- WHAT NEEDS TO BE DONE: Say how many lines in the material below hold the word "Comedy", and say nothing else.

'''

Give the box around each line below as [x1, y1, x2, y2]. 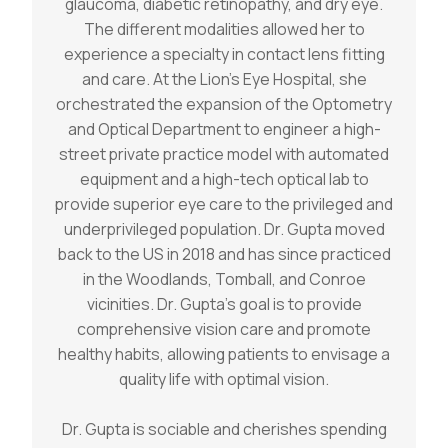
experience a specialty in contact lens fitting [63, 42, 385, 65]
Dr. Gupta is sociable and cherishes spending [61, 417, 387, 440]
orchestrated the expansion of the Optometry [56, 92, 392, 115]
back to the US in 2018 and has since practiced [57, 242, 391, 265]
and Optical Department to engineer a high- [67, 117, 381, 140]
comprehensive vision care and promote [77, 317, 371, 340]
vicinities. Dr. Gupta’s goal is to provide [86, 292, 362, 315]
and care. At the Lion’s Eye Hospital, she [81, 67, 367, 90]
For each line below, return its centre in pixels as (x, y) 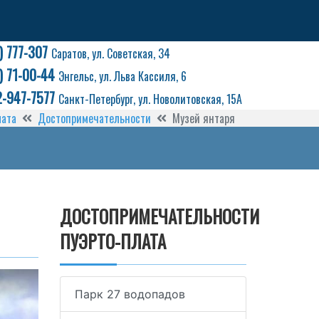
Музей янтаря (204, 118)
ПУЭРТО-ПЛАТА (113, 241)
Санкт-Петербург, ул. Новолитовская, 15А (150, 99)
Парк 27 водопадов (130, 294)
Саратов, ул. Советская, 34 (111, 53)
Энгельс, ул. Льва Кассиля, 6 (122, 76)
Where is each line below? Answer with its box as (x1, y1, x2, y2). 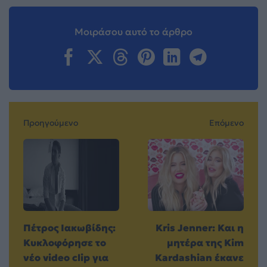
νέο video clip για (23, 252, 108, 264)
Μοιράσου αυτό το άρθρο (74, 26, 193, 38)
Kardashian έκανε (155, 252, 244, 264)
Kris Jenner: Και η (156, 222, 244, 234)
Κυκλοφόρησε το (23, 237, 106, 249)
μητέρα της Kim (167, 237, 244, 249)
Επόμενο (209, 117, 244, 129)
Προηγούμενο (23, 117, 78, 129)
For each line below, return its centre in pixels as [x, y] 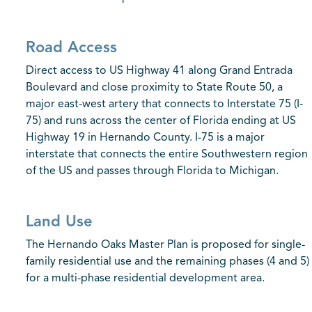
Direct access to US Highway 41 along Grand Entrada [159, 71]
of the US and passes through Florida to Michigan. [152, 171]
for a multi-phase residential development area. [145, 279]
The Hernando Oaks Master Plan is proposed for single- [165, 245]
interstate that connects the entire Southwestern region [167, 155]
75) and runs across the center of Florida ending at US [161, 121]
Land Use [59, 222]
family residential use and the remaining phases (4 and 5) [167, 262]
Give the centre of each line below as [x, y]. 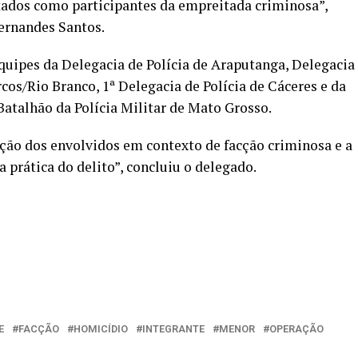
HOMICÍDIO [101, 329]
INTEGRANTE [173, 329]
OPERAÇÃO [296, 329]
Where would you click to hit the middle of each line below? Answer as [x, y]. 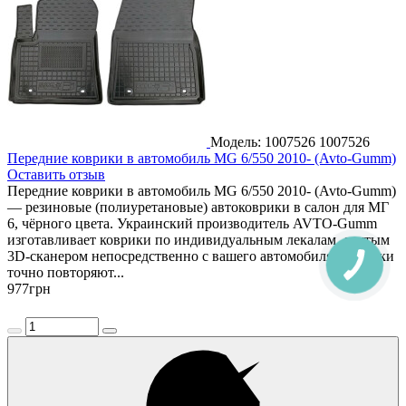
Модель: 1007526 [265, 141]
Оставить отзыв [56, 174]
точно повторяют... [66, 272]
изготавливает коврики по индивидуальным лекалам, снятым [198, 239]
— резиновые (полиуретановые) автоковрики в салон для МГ [198, 207]
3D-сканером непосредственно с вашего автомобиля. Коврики [201, 256]
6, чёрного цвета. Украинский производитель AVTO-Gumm [192, 223]
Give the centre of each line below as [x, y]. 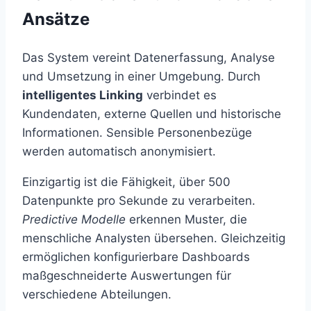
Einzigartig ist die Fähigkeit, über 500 [126, 182]
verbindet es [180, 95]
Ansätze [56, 19]
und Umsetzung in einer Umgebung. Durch [141, 76]
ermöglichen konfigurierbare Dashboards [136, 257]
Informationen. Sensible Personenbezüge [137, 132]
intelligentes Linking [83, 95]
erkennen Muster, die [186, 219]
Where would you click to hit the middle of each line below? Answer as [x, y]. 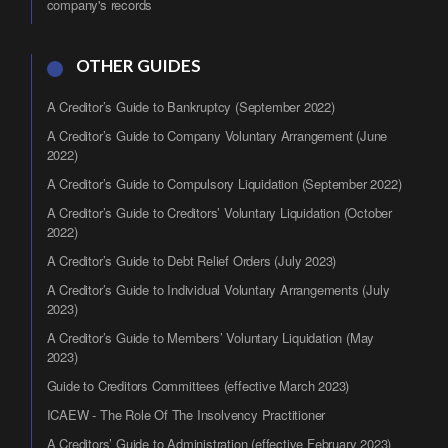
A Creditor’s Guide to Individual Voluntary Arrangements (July [218, 289]
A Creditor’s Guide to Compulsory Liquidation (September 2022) [224, 183]
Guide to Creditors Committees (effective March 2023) [198, 385]
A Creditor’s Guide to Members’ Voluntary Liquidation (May [210, 337]
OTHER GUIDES [138, 65]
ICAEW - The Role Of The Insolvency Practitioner [186, 414]
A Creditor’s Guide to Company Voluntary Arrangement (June [217, 135]
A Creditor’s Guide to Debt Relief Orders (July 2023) [191, 260]
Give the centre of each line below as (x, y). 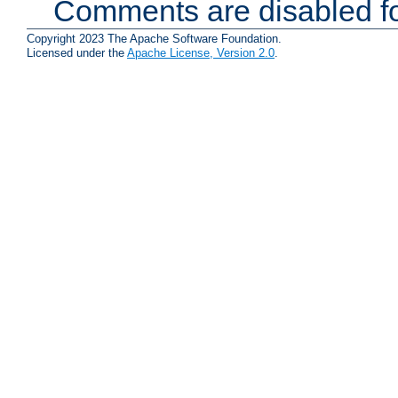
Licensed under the (77, 52)
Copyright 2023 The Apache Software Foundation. (154, 38)
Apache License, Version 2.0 (201, 52)
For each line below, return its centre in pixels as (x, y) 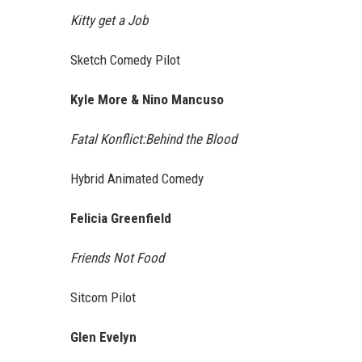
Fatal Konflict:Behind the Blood (154, 139)
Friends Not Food (117, 258)
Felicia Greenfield (121, 219)
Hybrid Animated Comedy (137, 179)
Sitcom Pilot (103, 298)
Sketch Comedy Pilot (125, 60)
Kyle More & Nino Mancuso (147, 100)
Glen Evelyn (103, 337)
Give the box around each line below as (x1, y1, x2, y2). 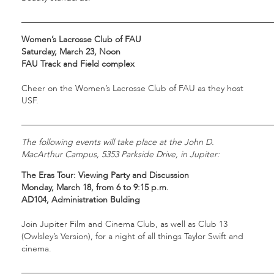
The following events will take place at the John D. (21, 136, 214, 149)
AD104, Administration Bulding (21, 194, 140, 206)
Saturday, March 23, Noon (21, 46, 120, 58)
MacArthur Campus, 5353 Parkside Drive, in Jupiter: (21, 149, 220, 161)
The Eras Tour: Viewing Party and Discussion (21, 169, 189, 182)
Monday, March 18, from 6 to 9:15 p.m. (21, 182, 169, 194)
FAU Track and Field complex (21, 58, 135, 70)
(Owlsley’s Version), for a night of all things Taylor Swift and (21, 231, 243, 243)
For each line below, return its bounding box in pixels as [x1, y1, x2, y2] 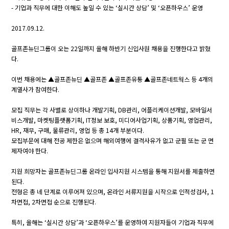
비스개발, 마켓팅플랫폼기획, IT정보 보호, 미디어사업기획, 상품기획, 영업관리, [11, 115, 213, 124]
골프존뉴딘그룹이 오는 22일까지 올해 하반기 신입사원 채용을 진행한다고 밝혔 [11, 43, 211, 53]
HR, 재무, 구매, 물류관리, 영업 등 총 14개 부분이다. [11, 125, 145, 134]
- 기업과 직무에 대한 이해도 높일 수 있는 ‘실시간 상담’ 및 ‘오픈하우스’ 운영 [11, 3, 203, 12]
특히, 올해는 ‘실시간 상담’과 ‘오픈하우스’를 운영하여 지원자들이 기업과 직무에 [11, 217, 214, 226]
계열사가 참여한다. [11, 84, 60, 94]
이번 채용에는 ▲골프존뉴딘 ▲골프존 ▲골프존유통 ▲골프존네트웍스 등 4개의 [11, 74, 214, 83]
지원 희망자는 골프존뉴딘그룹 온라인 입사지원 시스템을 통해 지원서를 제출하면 [11, 166, 215, 175]
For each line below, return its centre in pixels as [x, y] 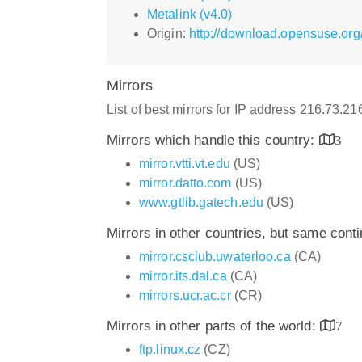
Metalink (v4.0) [190, 14]
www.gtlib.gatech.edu [201, 202]
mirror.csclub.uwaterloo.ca [215, 256]
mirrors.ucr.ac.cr [185, 295]
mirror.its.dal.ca [183, 276]
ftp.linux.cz [170, 349]
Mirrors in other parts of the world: [213, 326]
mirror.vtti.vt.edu [185, 163]
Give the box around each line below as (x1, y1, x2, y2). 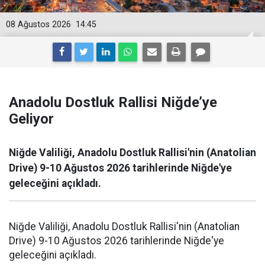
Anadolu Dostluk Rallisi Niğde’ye (9, 93, 217, 111)
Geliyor (9, 110, 54, 127)
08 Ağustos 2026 (6, 19, 71, 30)
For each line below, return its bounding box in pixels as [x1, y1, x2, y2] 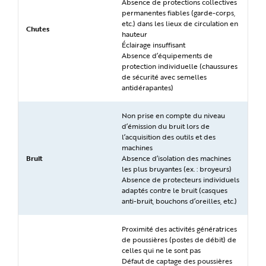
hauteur [122, 28, 147, 39]
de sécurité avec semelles [122, 71, 207, 82]
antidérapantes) [122, 82, 173, 93]
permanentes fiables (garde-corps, [122, 7, 235, 18]
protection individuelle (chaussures [122, 61, 237, 71]
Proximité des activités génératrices [122, 223, 237, 234]
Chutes [26, 23, 49, 34]
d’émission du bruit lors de [122, 121, 210, 131]
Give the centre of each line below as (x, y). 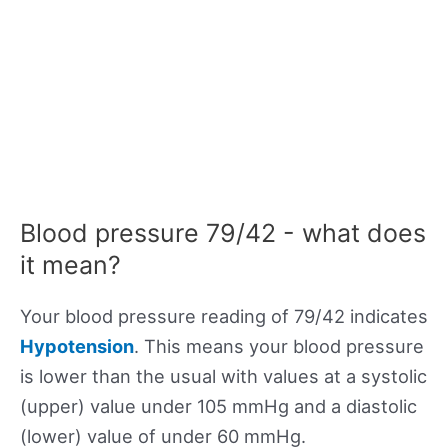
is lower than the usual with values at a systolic (223, 376)
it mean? (70, 265)
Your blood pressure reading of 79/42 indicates (224, 316)
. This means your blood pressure (279, 346)
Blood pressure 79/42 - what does (223, 233)
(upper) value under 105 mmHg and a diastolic (218, 406)
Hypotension (77, 346)
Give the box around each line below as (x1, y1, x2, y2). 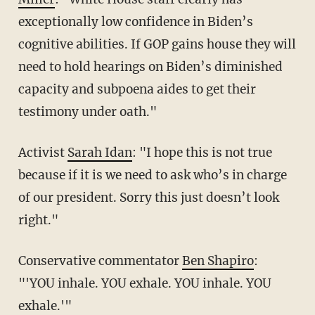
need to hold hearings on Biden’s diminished (18, 58, 283, 75)
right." (18, 212, 58, 228)
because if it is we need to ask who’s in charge (18, 167, 287, 183)
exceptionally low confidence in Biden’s (18, 13, 253, 30)
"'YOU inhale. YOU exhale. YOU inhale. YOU (18, 275, 271, 291)
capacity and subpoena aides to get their (18, 81, 256, 97)
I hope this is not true (146, 144, 272, 160)
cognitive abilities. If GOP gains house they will (18, 36, 296, 52)
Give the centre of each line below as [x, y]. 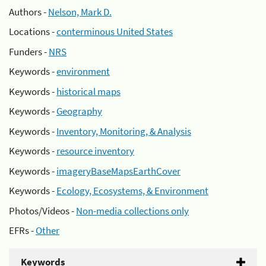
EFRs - [22, 230]
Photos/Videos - [42, 210]
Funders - [29, 51]
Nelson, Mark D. [80, 12]
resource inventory [95, 151]
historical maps [88, 91]
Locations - [33, 31]
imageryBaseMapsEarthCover [118, 171]
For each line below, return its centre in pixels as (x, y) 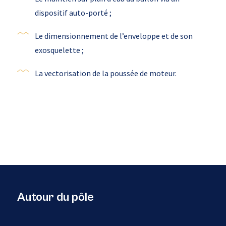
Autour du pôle (55, 197)
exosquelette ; (59, 50)
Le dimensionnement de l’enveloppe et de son (114, 36)
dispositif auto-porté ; (73, 13)
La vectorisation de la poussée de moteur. (105, 73)
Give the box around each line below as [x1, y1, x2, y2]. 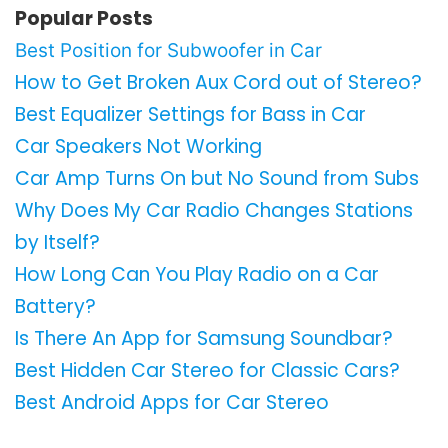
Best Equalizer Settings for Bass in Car [15, 100, 366, 128]
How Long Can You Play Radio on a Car [15, 260, 379, 288]
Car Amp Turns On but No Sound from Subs [15, 164, 419, 192]
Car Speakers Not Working [15, 132, 262, 160]
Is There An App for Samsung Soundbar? [15, 324, 393, 352]
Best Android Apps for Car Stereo [15, 388, 329, 416]
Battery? [15, 292, 96, 320]
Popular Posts [15, 4, 153, 32]
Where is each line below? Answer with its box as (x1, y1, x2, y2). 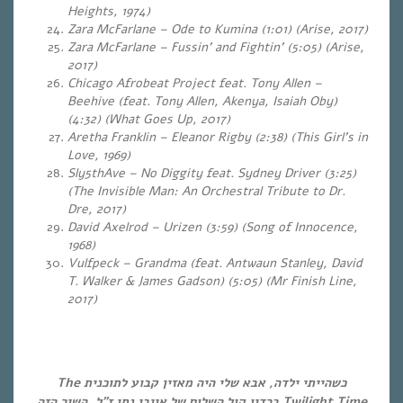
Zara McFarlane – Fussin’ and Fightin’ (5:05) (67, 38, 325, 56)
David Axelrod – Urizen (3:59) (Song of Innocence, (67, 218, 358, 236)
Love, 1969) (67, 146, 130, 164)
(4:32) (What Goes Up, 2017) (67, 110, 230, 128)
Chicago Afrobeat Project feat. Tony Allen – (67, 74, 322, 92)
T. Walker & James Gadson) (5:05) (67, 272, 265, 290)
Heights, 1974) (67, 2, 150, 20)
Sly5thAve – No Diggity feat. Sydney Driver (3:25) (67, 164, 356, 182)
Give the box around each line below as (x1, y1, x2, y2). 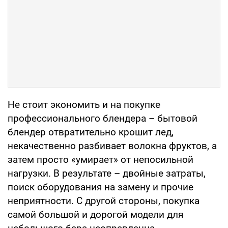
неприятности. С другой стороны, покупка (8, 194, 199, 207)
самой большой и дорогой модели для (8, 208, 183, 220)
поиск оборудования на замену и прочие (8, 181, 193, 193)
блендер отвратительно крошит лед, (8, 126, 174, 138)
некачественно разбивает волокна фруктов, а (8, 139, 217, 152)
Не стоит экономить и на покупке (8, 98, 160, 110)
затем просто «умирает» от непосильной (8, 153, 193, 165)
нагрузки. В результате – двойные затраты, (8, 167, 206, 179)
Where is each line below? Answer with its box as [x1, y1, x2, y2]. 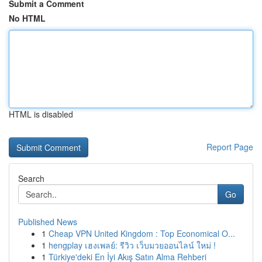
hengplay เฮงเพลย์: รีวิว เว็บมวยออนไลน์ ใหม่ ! [49, 239, 216, 251]
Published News [18, 216, 77, 227]
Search [18, 173, 44, 184]
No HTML [9, 12, 46, 24]
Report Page [206, 141, 253, 153]
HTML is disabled [9, 108, 73, 120]
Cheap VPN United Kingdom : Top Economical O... [49, 227, 235, 239]
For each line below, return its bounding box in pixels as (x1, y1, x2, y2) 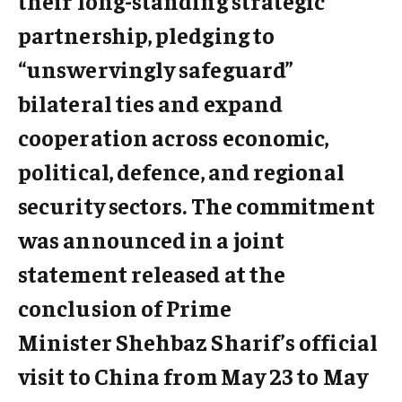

'''

- OUTPUT BELOW: 2